▸ REQUIRED ACTION
Would you print out all of the data exactly and keep the pictures out of it?
==============================
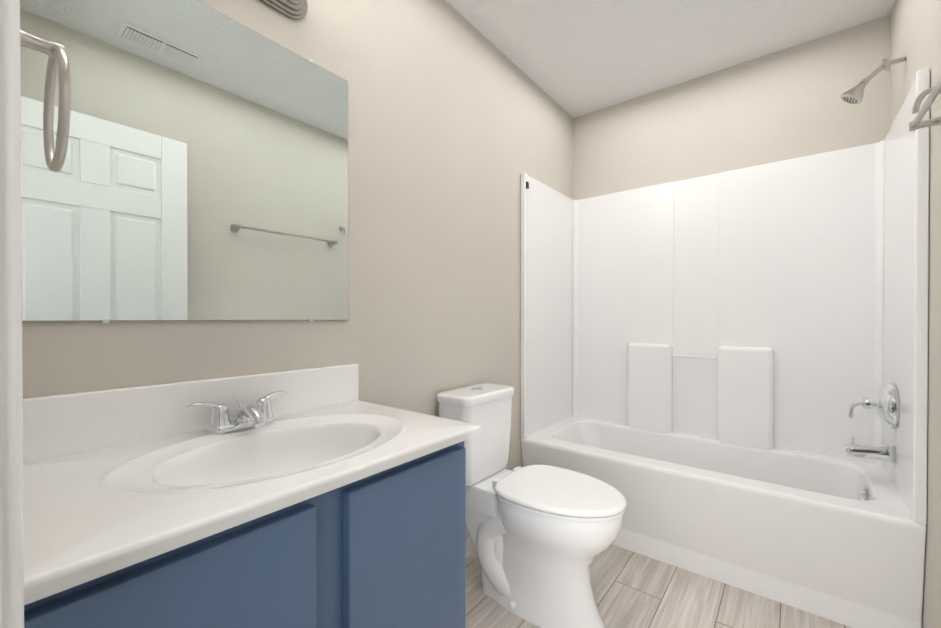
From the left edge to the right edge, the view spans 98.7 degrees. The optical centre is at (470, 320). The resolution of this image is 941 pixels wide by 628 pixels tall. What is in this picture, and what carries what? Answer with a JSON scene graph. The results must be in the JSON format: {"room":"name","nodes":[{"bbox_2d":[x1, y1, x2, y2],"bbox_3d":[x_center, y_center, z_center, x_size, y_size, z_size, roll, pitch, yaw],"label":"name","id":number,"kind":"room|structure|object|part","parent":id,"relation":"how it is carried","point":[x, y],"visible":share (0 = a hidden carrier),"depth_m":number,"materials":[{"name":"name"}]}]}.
{"room":"bathroom","nodes":[
{"label":"bathroom","id":0,"kind":"room"},
{"bbox_2d":[20,0,572,536],"bbox_3d":[-0.144,-0.149,1.780,0.110,2.470,2.820,0,0,38],"label":"wall","id":1,"kind":"structure","parent":0,"point":[458,124],"depth_m":1.18,"materials":[{"name":"paint"}]},
{"bbox_3d":[-0.641,-0.401,1.070,0.008,0.808,0.738,0,0,38],"label":"mirror","id":2,"kind":"part","parent":1,"relation":"part of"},
{"bbox_2d":[260,0,307,19],"bbox_3d":[-0.599,-1.040,0.980,0.180,0.282,0.530,0,0,38],"label":"light","id":3,"kind":"object","parent":1,"relation":"attached to","point":[295,9],"visible":1,"depth_m":1.19,"materials":[{"name":"silver metal"}]},
{"bbox_2d":[466,544,851,627],"bbox_3d":[0.199,1.118,0.699,2.400,0.050,4.100,0,0,38],"label":"floor","id":4,"kind":"structure","parent":0,"point":[631,589],"depth_m":1.56,"materials":[{"name":"beige tile"}]},
{"bbox_2d":[23,364,480,627],"bbox_3d":[-0.440,0.621,0.901,0.540,0.942,0.824,0,0,38],"label":"bathroom vanity","id":5,"kind":"object","parent":4,"relation":"on","point":[322,497],"visible":1,"depth_m":0.78,"materials":[{"name":"blue"}]},
{"bbox_2d":[185,391,286,433],"bbox_3d":[-0.499,0.304,0.967,0.266,0.222,0.243,0,0,38],"label":"faucet","id":6,"kind":"object","parent":5,"relation":"on","point":[248,418],"depth_m":1.00,"materials":[{"name":"silver metal"}]},
{"bbox_2d":[466,535,475,557],"bbox_3d":[-0.061,1.044,1.809,0.013,0.085,1.086,0,0,38],"label":"baseboard","id":7,"kind":"structure","parent":4,"relation":"on","point":[470,549],"depth_m":1.85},
{"bbox_2d":[437,383,626,627],"bbox_3d":[0.218,0.693,1.575,0.735,0.801,0.428,0,0,38],"label":"toilet","id":8,"kind":"object","parent":4,"relation":"on","point":[542,537],"visible":0.81,"depth_m":1.49,"materials":[{"name":"ceramic"}]},
{"bbox_3d":[0.333,0.638,1.515,0.482,0.039,0.378,0,0,38],"label":"seat","id":9,"kind":"part","parent":8,"relation":"part of","materials":[{"name":"plastic"}]},
{"bbox_2d":[520,68,929,627],"bbox_3d":[1.084,0.136,2.035,1.516,1.897,0.693,0,0,38],"label":"bathtub","id":10,"kind":"object","parent":4,"relation":"on","point":[724,377],"visible":0.98,"depth_m":1.99,"materials":[{"name":"plastic"}]},
{"bbox_3d":[1.562,0.604,1.682,0.283,0.714,0.176,0,0,38],"label":"trim","id":11,"kind":"part","parent":10,"relation":"part of","materials":[{"name":"silver metal"}]},
{"bbox_2d":[446,0,894,117],"bbox_3d":[0.199,-1.402,0.683,2.400,0.050,4.100,0,0,38],"label":"ceiling","id":12,"kind":"structure","parent":0,"point":[574,58],"depth_m":1.96,"materials":[{"name":"white paint"}]},
{"bbox_2d":[573,15,889,199],"bbox_3d":[1.371,-0.152,2.314,1.620,2.470,0.100,0,0,38],"label":"wall","id":13,"kind":"structure","parent":0,"point":[785,104],"depth_m":2.17,"materials":[{"name":"paint"}]},
{"bbox_2d":[890,0,940,627],"bbox_3d":[1.091,-0.142,0.737,0.100,2.470,2.720,0,0,38],"label":"wall","id":14,"kind":"structure","parent":0,"point":[915,33],"depth_m":1.27,"materials":[{"name":"paint"}]},
{"bbox_2d":[841,57,905,103],"bbox_3d":[1.617,-0.967,1.629,0.185,0.148,0.076,0,0,38],"label":"shower head","id":15,"kind":"object","parent":14,"relation":"attached to","point":[855,95],"visible":1,"depth_m":1.63},
{"bbox_2d":[909,76,940,131],"bbox_3d":[1.093,-0.558,0.886,0.080,0.050,0.710,0,0,38],"label":"rail","id":16,"kind":"object","parent":14,"relation":"attached to","point":[916,124],"visible":1,"depth_m":1.10,"materials":[{"name":"silver metal"}]},
{"bbox_2d":[912,87,940,113],"bbox_3d":[1.361,-0.663,1.208,0.062,0.078,0.033,0,0,38],"label":"hook","id":17,"kind":"object","parent":14,"relation":"attached to","point":[918,101],"visible":0.65,"depth_m":1.21,"materials":[{"name":"silver metal"}]},
{"bbox_3d":[-0.352,-0.139,0.222,1.520,2.470,0.120,0,0,38],"label":"wall","id":18,"kind":"structure","parent":0,"visible":0},
{"bbox_2d":[0,0,23,627],"bbox_3d":[-0.109,0.030,0.030,0.930,2.135,0.152,0,0,38],"label":"door frame","id":19,"kind":"structure","parent":18,"relation":"attached to","point":[11,513],"depth_m":0.33,"materials":[{"name":"white wood"}]},
{"bbox_2d":[20,30,70,171],"bbox_3d":[-0.595,-0.306,0.542,0.167,0.194,0.076,0,0,38],"label":"towel ring","id":20,"kind":"object","parent":18,"relation":"attached to","point":[56,53],"visible":1,"depth_m":0.54,"materials":[{"name":"silver metal"}]}
]}
==============================
▸ SOLUTION TO THIS EXERCISE
From the left edge to the right edge, the view spans 98.7 degrees. The optical centre is at (470, 320). The resolution of this image is 941 pixels wide by 628 pixels tall. What is in this picture, and what carries what? Answer with a JSON scene graph. The results must be in the JSON format: {"room":"name","nodes":[{"bbox_2d":[x1, y1, x2, y2],"bbox_3d":[x_center, y_center, z_center, x_size, y_size, z_size, roll, pitch, yaw],"label":"name","id":number,"kind":"room|structure|object|part","parent":id,"relation":"how it is carried","point":[x, y],"visible":share (0 = a hidden carrier),"depth_m":number,"materials":[{"name":"name"}]}]}.
{"room":"bathroom","nodes":[
{"label":"bathroom","id":0,"kind":"room"},
{"bbox_2d":[20,0,572,536],"bbox_3d":[-0.144,-0.149,1.780,0.110,2.470,2.820,0,0,38],"label":"wall","id":1,"kind":"structure","parent":0,"point":[458,124],"depth_m":1.18,"materials":[{"name":"paint"}]},
{"bbox_3d":[-0.641,-0.401,1.070,0.008,0.808,0.738,0,0,38],"label":"mirror","id":2,"kind":"part","parent":1,"relation":"part of"},
{"bbox_2d":[260,0,307,19],"bbox_3d":[-0.599,-1.040,0.980,0.180,0.282,0.530,0,0,38],"label":"light","id":3,"kind":"object","parent":1,"relation":"attached to","point":[295,9],"visible":1,"depth_m":1.19,"materials":[{"name":"silver metal"}]},
{"bbox_2d":[466,544,851,627],"bbox_3d":[0.199,1.118,0.699,2.400,0.050,4.100,0,0,38],"label":"floor","id":4,"kind":"structure","parent":0,"point":[631,589],"depth_m":1.56,"materials":[{"name":"beige tile"}]},
{"bbox_2d":[23,364,480,627],"bbox_3d":[-0.440,0.621,0.901,0.540,0.942,0.824,0,0,38],"label":"bathroom vanity","id":5,"kind":"object","parent":4,"relation":"on","point":[322,497],"visible":1,"depth_m":0.78,"materials":[{"name":"blue"}]},
{"bbox_2d":[185,391,286,433],"bbox_3d":[-0.499,0.304,0.967,0.266,0.222,0.243,0,0,38],"label":"faucet","id":6,"kind":"object","parent":5,"relation":"on","point":[248,418],"depth_m":1.00,"materials":[{"name":"silver metal"}]},
{"bbox_2d":[466,535,475,557],"bbox_3d":[-0.061,1.044,1.809,0.013,0.085,1.086,0,0,38],"label":"baseboard","id":7,"kind":"structure","parent":4,"relation":"on","point":[470,549],"depth_m":1.85},
{"bbox_2d":[437,383,626,627],"bbox_3d":[0.218,0.693,1.575,0.735,0.801,0.428,0,0,38],"label":"toilet","id":8,"kind":"object","parent":4,"relation":"on","point":[542,537],"visible":0.81,"depth_m":1.49,"materials":[{"name":"ceramic"}]},
{"bbox_3d":[0.333,0.638,1.515,0.482,0.039,0.378,0,0,38],"label":"seat","id":9,"kind":"part","parent":8,"relation":"part of","materials":[{"name":"plastic"}]},
{"bbox_2d":[520,68,929,627],"bbox_3d":[1.084,0.136,2.035,1.516,1.897,0.693,0,0,38],"label":"bathtub","id":10,"kind":"object","parent":4,"relation":"on","point":[724,377],"visible":0.98,"depth_m":1.99,"materials":[{"name":"plastic"}]},
{"bbox_3d":[1.562,0.604,1.682,0.283,0.714,0.176,0,0,38],"label":"trim","id":11,"kind":"part","parent":10,"relation":"part of","materials":[{"name":"silver metal"}]},
{"bbox_2d":[446,0,894,117],"bbox_3d":[0.199,-1.402,0.683,2.400,0.050,4.100,0,0,38],"label":"ceiling","id":12,"kind":"structure","parent":0,"point":[574,58],"depth_m":1.96,"materials":[{"name":"white paint"}]},
{"bbox_2d":[573,15,889,199],"bbox_3d":[1.371,-0.152,2.314,1.620,2.470,0.100,0,0,38],"label":"wall","id":13,"kind":"structure","parent":0,"point":[785,104],"depth_m":2.17,"materials":[{"name":"paint"}]},
{"bbox_2d":[890,0,940,627],"bbox_3d":[1.091,-0.142,0.737,0.100,2.470,2.720,0,0,38],"label":"wall","id":14,"kind":"structure","parent":0,"point":[915,33],"depth_m":1.27,"materials":[{"name":"paint"}]},
{"bbox_2d":[841,57,905,103],"bbox_3d":[1.617,-0.967,1.629,0.185,0.148,0.076,0,0,38],"label":"shower head","id":15,"kind":"object","parent":14,"relation":"attached to","point":[855,95],"visible":1,"depth_m":1.63},
{"bbox_2d":[909,76,940,131],"bbox_3d":[1.093,-0.558,0.886,0.080,0.050,0.710,0,0,38],"label":"rail","id":16,"kind":"object","parent":14,"relation":"attached to","point":[916,124],"visible":1,"depth_m":1.10,"materials":[{"name":"silver metal"}]},
{"bbox_2d":[912,87,940,113],"bbox_3d":[1.361,-0.663,1.208,0.062,0.078,0.033,0,0,38],"label":"hook","id":17,"kind":"object","parent":14,"relation":"attached to","point":[918,101],"visible":0.65,"depth_m":1.21,"materials":[{"name":"silver metal"}]},
{"bbox_3d":[-0.352,-0.139,0.222,1.520,2.470,0.120,0,0,38],"label":"wall","id":18,"kind":"structure","parent":0,"visible":0},
{"bbox_2d":[0,0,23,627],"bbox_3d":[-0.109,0.030,0.030,0.930,2.135,0.152,0,0,38],"label":"door frame","id":19,"kind":"structure","parent":18,"relation":"attached to","point":[11,513],"depth_m":0.33,"materials":[{"name":"white wood"}]},
{"bbox_2d":[20,30,70,171],"bbox_3d":[-0.595,-0.306,0.542,0.167,0.194,0.076,0,0,38],"label":"towel ring","id":20,"kind":"object","parent":18,"relation":"attached to","point":[56,53],"visible":1,"depth_m":0.54,"materials":[{"name":"silver metal"}]}
]}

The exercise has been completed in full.